HazyResearch / pdftotree

:evergreen_tree: A tool for converting PDF into hOCR with text, tables, and figures being recognized and preserved.
MIT License
428 stars 90 forks source link

PyPI v0.5.0 sdist is missing test data #114

Open jayvdb opened 3 years ago

jayvdb commented 3 years ago
pdftotree-0.5.0/tests> ls
__init__.py  test_basic.py  test_table_detection.py

As a reult, running the tests from the PyPI sdist isnt currently possible.

The usual/old solution is to create a MANIFEST.in , which can be generated using check-manifest , but there are newer ways and tools if you do not want another metadata file in the repo.

lukehsiao commented 3 years ago

I see your point. One concern I would have is that the test data can be quite large. I'm not sure we actually want to bundle that together. Is there a good best practice to follow here?

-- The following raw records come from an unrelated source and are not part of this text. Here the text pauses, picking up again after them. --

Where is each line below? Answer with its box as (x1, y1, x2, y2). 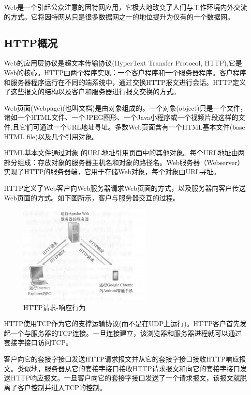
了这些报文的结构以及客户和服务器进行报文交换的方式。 (4, 86, 180, 97)
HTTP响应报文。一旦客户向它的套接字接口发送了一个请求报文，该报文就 (10, 373, 240, 383)
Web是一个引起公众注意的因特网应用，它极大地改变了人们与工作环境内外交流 (4, 2, 248, 12)
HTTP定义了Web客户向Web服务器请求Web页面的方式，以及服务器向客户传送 (4, 182, 246, 193)
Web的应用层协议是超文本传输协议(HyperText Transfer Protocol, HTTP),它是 (4, 58, 242, 68)
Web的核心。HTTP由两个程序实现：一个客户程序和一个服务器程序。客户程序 (4, 67, 247, 77)
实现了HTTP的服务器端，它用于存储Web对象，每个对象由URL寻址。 (4, 166, 221, 177)
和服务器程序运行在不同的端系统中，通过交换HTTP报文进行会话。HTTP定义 (4, 77, 246, 87)
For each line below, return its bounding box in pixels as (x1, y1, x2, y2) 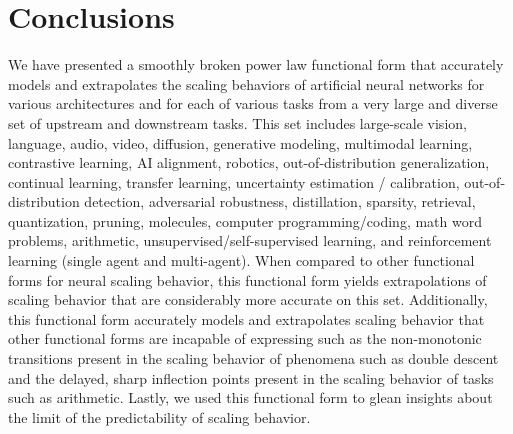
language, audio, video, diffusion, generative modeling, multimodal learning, (8, 132, 473, 153)
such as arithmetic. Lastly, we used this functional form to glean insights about (8, 387, 493, 408)
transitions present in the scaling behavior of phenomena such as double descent (8, 348, 499, 369)
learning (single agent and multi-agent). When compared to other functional (8, 250, 475, 271)
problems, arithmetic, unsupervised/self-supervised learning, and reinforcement (8, 230, 492, 251)
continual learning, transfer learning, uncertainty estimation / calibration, (8, 171, 460, 192)
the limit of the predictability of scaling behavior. (8, 406, 311, 427)
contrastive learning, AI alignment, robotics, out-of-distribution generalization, (8, 152, 490, 173)
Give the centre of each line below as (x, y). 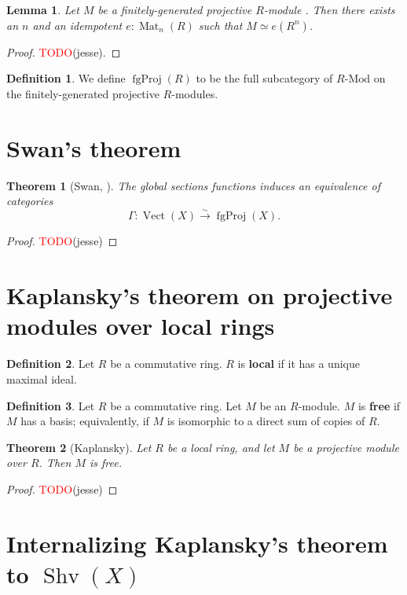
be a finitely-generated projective (175, 9)
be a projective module (346, 447)
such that (220, 25)
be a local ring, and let (221, 447)
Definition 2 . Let (51, 364)
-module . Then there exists (329, 9)
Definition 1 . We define (66, 78)
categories (30, 201)
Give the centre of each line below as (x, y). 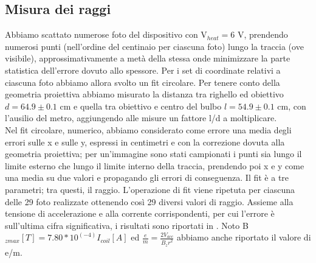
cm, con (292, 106)
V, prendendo (263, 34)
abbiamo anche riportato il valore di (244, 237)
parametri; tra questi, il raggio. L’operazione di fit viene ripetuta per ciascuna (150, 189)
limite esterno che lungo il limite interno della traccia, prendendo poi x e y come (155, 165)
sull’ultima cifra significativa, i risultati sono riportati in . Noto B (127, 225)
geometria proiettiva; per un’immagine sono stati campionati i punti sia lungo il (153, 154)
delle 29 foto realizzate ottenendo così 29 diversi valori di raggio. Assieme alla (149, 201)
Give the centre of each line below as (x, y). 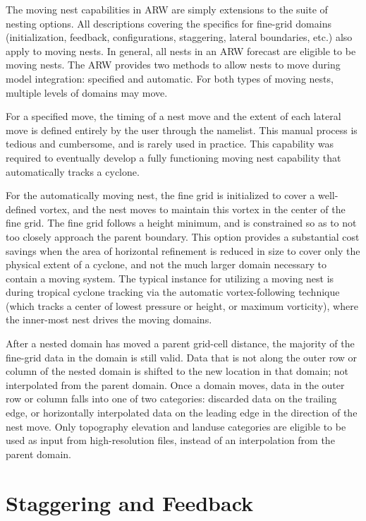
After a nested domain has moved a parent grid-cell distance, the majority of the (180, 343)
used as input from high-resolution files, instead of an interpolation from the (170, 440)
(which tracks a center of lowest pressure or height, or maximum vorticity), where (182, 305)
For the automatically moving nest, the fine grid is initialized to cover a (160, 195)
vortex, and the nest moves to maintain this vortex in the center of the (193, 209)
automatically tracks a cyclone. (73, 171)
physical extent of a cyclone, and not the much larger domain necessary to (166, 264)
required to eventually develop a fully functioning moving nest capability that (173, 157)
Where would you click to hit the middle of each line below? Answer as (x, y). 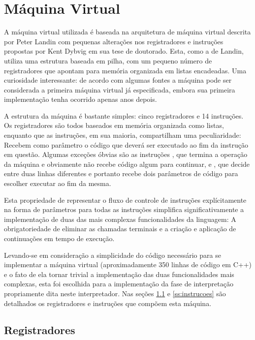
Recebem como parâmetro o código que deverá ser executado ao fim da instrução (126, 144)
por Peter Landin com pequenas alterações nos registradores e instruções (114, 41)
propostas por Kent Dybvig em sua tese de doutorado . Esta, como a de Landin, (124, 51)
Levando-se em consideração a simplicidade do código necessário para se (112, 255)
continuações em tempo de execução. (59, 238)
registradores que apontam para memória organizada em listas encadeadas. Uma (125, 70)
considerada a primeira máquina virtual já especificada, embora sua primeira (120, 89)
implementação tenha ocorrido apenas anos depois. (80, 99)
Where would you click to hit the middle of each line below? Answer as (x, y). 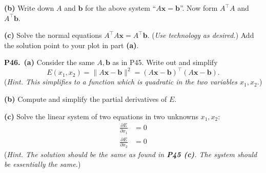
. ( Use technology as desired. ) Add (201, 35)
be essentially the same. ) (43, 164)
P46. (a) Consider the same (49, 62)
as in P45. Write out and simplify (165, 62)
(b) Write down (29, 8)
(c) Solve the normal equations (53, 35)
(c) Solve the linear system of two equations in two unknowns (101, 116)
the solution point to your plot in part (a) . (71, 45)
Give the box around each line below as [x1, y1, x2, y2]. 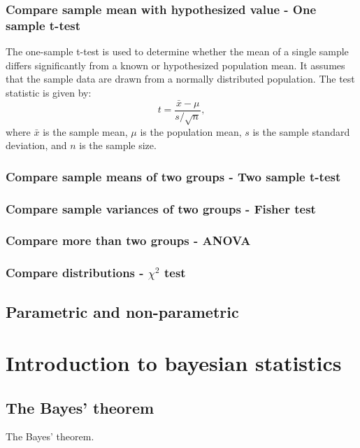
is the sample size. [79, 138, 157, 153]
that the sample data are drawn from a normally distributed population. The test [6, 71, 355, 86]
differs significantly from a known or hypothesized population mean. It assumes [6, 57, 345, 72]
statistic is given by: [6, 85, 92, 99]
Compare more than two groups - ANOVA [6, 232, 251, 249]
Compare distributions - [6, 264, 144, 281]
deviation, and [6, 138, 67, 153]
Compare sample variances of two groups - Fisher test [6, 199, 316, 217]
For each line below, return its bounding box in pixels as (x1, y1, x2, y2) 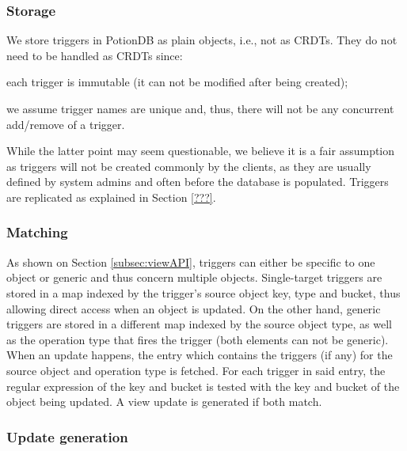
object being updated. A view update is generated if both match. (6, 393, 322, 410)
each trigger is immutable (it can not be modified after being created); (6, 74, 348, 90)
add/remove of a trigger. (6, 116, 125, 132)
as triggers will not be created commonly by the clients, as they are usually (6, 157, 371, 174)
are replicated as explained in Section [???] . (6, 188, 216, 205)
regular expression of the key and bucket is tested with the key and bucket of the (6, 377, 400, 394)
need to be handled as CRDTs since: (6, 47, 183, 63)
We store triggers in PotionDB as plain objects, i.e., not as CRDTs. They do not (6, 32, 397, 48)
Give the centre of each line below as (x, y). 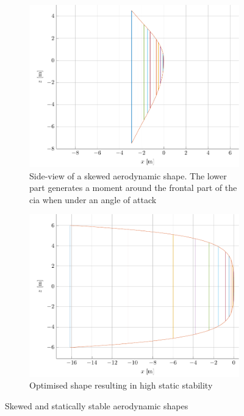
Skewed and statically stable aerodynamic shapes (97, 405)
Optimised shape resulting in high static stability (121, 385)
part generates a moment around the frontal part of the (133, 188)
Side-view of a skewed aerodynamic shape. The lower (128, 175)
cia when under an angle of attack (93, 199)
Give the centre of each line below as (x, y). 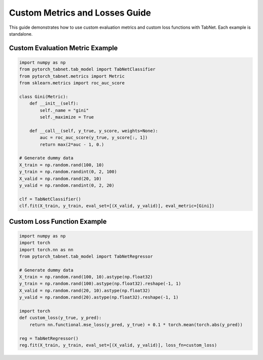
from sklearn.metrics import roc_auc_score (72, 83)
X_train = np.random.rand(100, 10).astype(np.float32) (86, 277)
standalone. (21, 34)
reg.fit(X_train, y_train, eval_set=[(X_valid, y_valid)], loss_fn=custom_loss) (118, 345)
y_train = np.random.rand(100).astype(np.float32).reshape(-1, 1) (100, 284)
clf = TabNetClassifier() (50, 199)
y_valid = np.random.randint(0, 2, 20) (67, 185)
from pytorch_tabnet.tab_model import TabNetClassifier (87, 69)
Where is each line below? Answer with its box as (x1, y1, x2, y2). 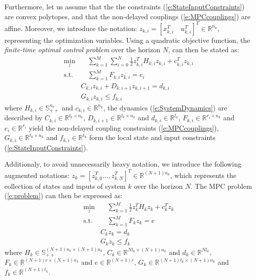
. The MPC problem (190, 180, 252, 191)
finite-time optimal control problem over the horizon (4, 44, 161, 55)
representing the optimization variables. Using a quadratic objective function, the (4, 35, 250, 45)
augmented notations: (4, 170, 70, 180)
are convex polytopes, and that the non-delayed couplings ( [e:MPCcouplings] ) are (4, 11, 251, 21)
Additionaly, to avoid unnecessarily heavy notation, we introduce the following (4, 159, 242, 169)
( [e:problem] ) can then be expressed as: (4, 190, 123, 201)
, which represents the (170, 170, 237, 180)
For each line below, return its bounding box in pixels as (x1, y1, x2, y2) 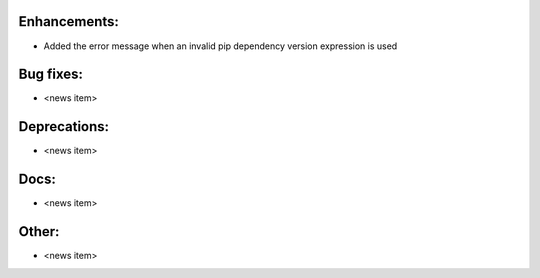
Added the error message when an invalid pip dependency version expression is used (43, 40, 398, 52)
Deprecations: (18, 118, 110, 135)
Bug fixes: (18, 66, 84, 83)
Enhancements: (18, 13, 120, 30)
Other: (18, 223, 60, 240)
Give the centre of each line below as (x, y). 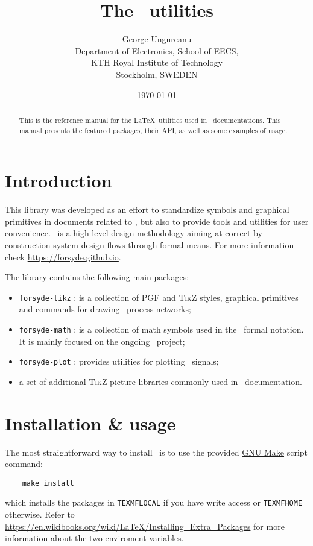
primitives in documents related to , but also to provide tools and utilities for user (157, 221)
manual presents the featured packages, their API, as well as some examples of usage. (153, 130)
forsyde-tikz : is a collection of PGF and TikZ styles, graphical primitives (159, 297)
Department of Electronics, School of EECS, (157, 50)
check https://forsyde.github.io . (63, 256)
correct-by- (245, 233)
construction (28, 244)
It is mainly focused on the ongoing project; (102, 341)
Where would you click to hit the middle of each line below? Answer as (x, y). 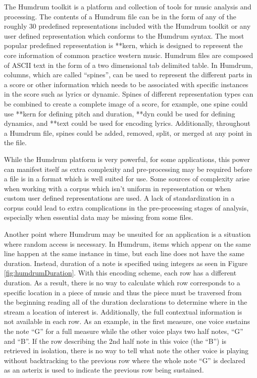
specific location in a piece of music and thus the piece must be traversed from (123, 292)
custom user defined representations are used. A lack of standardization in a (119, 198)
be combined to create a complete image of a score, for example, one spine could (126, 103)
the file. (15, 142)
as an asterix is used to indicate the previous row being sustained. (104, 370)
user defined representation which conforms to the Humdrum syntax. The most (124, 35)
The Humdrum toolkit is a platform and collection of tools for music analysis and (128, 6)
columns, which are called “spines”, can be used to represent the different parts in (128, 75)
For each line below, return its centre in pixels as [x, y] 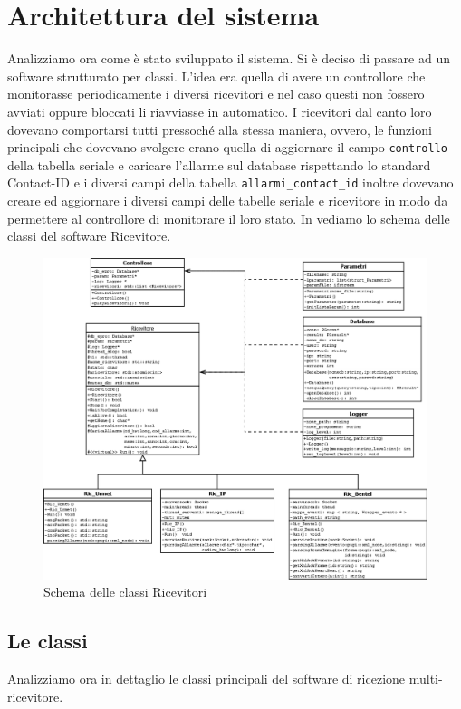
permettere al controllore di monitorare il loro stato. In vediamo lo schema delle [229, 218]
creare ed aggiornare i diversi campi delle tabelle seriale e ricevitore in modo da [228, 200]
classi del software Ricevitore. [89, 236]
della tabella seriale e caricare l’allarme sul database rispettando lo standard [219, 164]
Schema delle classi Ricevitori [125, 592]
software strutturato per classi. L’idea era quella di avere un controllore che [216, 76]
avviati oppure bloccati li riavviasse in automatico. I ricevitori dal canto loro [220, 111]
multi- [426, 678]
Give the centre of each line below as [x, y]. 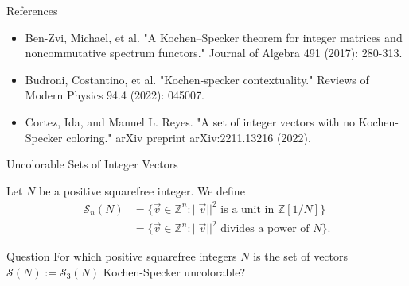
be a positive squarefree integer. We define [142, 190]
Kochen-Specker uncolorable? [174, 272]
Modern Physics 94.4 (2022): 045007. [115, 95]
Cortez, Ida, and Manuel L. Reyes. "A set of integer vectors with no [190, 121]
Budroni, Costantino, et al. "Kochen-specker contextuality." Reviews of [197, 79]
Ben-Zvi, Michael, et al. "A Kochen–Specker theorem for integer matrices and [214, 37]
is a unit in [247, 209]
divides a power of [265, 229]
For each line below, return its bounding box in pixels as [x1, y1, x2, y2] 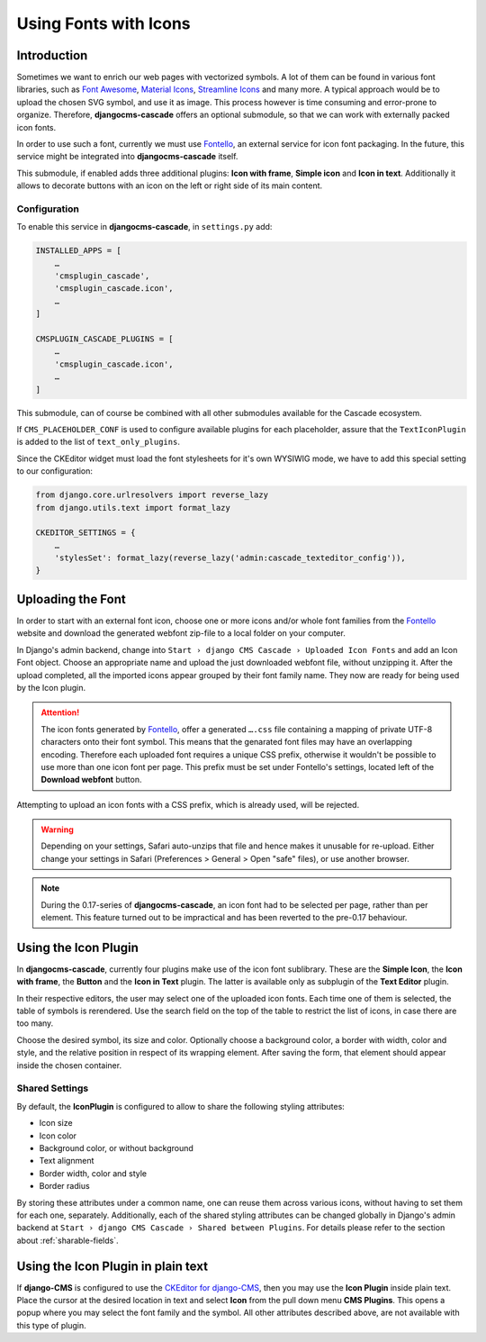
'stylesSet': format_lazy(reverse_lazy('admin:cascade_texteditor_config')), [54, 553, 407, 563]
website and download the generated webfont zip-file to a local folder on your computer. [16, 628, 346, 639]
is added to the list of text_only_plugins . [16, 437, 180, 448]
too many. [16, 1018, 54, 1029]
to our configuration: [16, 466, 94, 476]
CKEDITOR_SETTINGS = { [35, 528, 136, 538]
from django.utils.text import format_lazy [35, 503, 231, 512]
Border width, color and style [39, 1167, 148, 1179]
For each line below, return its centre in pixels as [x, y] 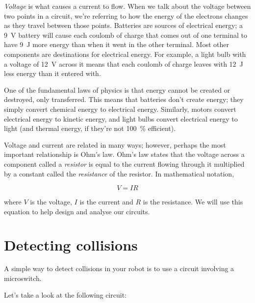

jayvdb commented 3 years ago

Best practise is to distribute wheels which only include the minimum needed to use the package, and a sdist which is a version snaphot of the 'source' which includes whatever is considered useful, e.g. docs, tests, test data, etc.

lukehsiao commented 3 years ago

Ah, I see. That makes sense then.

Would you happen to have the time to put together a PR for this? If not, it may be some time before I can get around to looking into this. I'll need to read up on the trade-offs of MANIFEST.in compared to what the more recent methods are.